In Kuwait, per gradire, alcuni kamikaze
si sono fatti esplodere davanti a una moschea: 13 cadaveri. Per oggi, anzi per
ieri, può bastare a rammentarci che le guerre di religione o gli scontri di
civiltà, o come diavolo si vogliano definire i massacri seriali in corso, non
sono fenomeni regionali irrilevanti né destinati ad essere circoscritti a
qualche zona particolare.
Siamo di
fronte all'ennesima esplosione di follia omicida su scala internazionale di cui
non comprendiamo, per accidia o per incapacità di valutare la portata dei
fatti, la genesi e le finalità. Ogni volta che accadono episodi di questa
gravità, i nostri sentimenti oscillano tra l'incredulità e lo stupore e,
nonostante si ripetano con regolarità, ci illudiamo che siano casi isolati, non
significativi di uno stato permanente di terrore voluto dagli islamisti allo
scopo di farci capire che l'obiettivo siamo noi, noi dell'Occidente, infedeli
da eliminare.
Illuminante,
nella sua stupidità, il commento di François Hollande: «Non dobbiamo cedere alla
paura». Scusi, presidente, con tutto il rispetto, ma come si fa a non avere
paura di assassini crudeli e spietati che agiscono in nome di Allah? Che
tagliano teste come se potassero alberelli? Che gettano bombe e compiono
stragi? Dovremmo essere sereni e pensare che i fondamentalisti sono dei
mattacchioni mossi da spirito goliardico?
Alcuni mesi
orsono i ragazzotti dell'Isis hanno assaltato un giornale satirico parigino,
Charlie Hebdo , ed è stata un'ecatombe. Non contenti, hanno stecchito altri
cittadini il giorno appresso. Ma lei, Hollande, se ne è già dimenticato? Si è
scordato di essere sceso in piazza in segno di solidarietà nei confronti dei
morti ammazzati? Quella manifestazione in teoria doveva servire a
sensibilizzare le coscienze dei francesi e, in genere, degli europei,
mobilitandoli nella lotta ai malnati. Che ieri si sono nuovamente dati da fare
per seminare terrore e versare sangue. E adesso lei ci viene a dire di non
soccombere alla paura. Ci suggerisce di esultare? O forse confonde la paura con
il panico? Già. Il panico è un cattivo consigliere, mentre la paura è
indispensabile per trovare il coraggio di organizzare una difesa seria dal
pericolo. Difesa alla quale, dopo una settimana dall'eccidio nella sede del
settimanale, lei non ha più pensato.
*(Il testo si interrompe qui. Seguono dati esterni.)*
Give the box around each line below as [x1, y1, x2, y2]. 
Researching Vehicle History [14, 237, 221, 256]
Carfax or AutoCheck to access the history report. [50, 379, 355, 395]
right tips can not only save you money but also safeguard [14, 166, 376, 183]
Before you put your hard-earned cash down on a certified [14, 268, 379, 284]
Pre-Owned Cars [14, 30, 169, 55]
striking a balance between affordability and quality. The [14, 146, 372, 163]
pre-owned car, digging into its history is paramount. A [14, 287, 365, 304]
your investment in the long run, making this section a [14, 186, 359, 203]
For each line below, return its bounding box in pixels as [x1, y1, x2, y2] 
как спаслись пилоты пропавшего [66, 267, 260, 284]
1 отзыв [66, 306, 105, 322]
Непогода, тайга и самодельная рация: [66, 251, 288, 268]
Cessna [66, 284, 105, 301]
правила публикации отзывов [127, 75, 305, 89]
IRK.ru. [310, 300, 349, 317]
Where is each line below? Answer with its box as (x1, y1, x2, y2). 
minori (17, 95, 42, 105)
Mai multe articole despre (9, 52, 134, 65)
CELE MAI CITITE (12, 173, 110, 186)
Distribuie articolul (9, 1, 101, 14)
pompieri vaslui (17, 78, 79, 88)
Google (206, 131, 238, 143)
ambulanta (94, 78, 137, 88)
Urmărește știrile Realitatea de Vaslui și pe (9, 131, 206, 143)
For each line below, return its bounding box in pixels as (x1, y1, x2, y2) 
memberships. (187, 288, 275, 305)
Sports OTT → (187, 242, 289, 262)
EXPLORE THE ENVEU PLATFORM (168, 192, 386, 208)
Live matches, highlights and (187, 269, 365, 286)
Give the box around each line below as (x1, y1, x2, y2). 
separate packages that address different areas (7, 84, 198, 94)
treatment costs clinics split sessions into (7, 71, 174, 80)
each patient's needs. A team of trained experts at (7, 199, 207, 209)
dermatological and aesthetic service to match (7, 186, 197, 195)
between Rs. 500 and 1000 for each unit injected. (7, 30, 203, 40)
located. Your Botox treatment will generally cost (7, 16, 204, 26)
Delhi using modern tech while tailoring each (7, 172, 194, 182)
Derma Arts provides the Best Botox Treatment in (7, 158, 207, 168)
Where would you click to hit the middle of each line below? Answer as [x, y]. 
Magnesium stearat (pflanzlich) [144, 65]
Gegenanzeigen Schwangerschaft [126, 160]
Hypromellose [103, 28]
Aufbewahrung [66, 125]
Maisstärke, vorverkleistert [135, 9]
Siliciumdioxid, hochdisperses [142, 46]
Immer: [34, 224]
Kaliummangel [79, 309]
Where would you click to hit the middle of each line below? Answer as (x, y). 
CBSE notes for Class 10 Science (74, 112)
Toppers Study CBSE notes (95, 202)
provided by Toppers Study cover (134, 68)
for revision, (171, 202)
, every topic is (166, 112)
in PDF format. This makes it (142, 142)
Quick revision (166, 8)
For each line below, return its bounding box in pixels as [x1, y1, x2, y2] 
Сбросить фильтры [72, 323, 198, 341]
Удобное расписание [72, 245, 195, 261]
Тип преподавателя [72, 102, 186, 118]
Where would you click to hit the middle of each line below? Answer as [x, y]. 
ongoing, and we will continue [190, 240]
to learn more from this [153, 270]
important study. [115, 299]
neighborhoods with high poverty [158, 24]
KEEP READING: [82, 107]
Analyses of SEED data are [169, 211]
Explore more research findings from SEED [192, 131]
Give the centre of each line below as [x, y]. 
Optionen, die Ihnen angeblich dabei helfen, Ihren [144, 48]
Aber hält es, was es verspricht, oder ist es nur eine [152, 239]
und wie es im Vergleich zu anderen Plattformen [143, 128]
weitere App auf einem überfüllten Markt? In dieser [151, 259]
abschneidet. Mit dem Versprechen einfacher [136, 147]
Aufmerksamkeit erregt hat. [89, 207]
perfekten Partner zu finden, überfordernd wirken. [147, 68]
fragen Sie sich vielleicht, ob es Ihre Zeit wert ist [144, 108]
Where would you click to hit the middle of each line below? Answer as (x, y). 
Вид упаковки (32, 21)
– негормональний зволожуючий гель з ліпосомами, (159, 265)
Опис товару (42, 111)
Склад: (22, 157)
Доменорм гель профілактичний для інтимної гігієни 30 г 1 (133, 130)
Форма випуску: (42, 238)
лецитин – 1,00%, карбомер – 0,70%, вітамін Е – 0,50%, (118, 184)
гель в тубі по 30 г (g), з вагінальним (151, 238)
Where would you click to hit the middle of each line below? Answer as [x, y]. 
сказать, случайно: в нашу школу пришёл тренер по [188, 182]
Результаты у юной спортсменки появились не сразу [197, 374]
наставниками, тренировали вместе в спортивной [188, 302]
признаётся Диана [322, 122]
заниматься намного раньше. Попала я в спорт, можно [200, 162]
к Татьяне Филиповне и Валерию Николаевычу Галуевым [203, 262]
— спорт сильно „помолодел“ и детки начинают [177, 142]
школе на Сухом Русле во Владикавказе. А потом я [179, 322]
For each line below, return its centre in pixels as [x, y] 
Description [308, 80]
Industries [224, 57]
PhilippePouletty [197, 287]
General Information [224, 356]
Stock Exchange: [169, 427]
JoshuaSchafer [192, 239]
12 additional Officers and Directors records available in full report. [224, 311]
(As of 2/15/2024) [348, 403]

Così come non ci hanno più pensato coloro
che sfilarono con lei lungo i boulevard di Parigi in segno di protesta contro i
nemici della nostra civiltà.
Sia chiaro.
Non ce l'abbiamo con il presidente francese: siamo irritati a causa
dell'indifferenza europea, di ogni Paese comunitario, ai problemi riguardanti
la sicurezza della gente minacciata dai musulmani esaltati che, dai tempi delle
Torri Gemelle abbattute a New York, non hanno più smesso di attaccare le nostre
democrazie talmente tolleranti da aver tollerato perfino l'immigrazione in
massa proveniente dal Medio Oriente. Il dramma è che noi non abbiamo abbastanza
paura (e qui evoco il titolo di un mio libro in materia) dei carnefici dello
Stato islamico perché, in fondo, speriamo che essi si stanchino di sterminarci
gratis e scoprano il piacere di vivere nel Vecchio Continente, dove i testi
religiosi, compreso il Corano, appartengono alla sfera culturale e non si
applicano quali codici penali.
Ci illudiamo.
Non esistono i musulmani moderati. Anche quelli che non sparano, difficilmente,
anzi mai, deplorano i fratelli criminali, probabilmente in silenzio approvano
le uccisioni che compiono. Tutto ciò non succede per caso, ma è il frutto
velenoso di un'immigrazione incontrollata che ha invaso il nostro continente,
Francia, Inghilterra, Italia, eccetera, senza mai integrarsi appieno e
rimanendo legata alla tradizione islamica, come dimostra la circostanza che
quasi tutti i terroristi attivi dalle nostre parti sono figli e nipoti di
musulmani trapiantati qui da decenni. L'integrazione è un sogno irrealizzabile.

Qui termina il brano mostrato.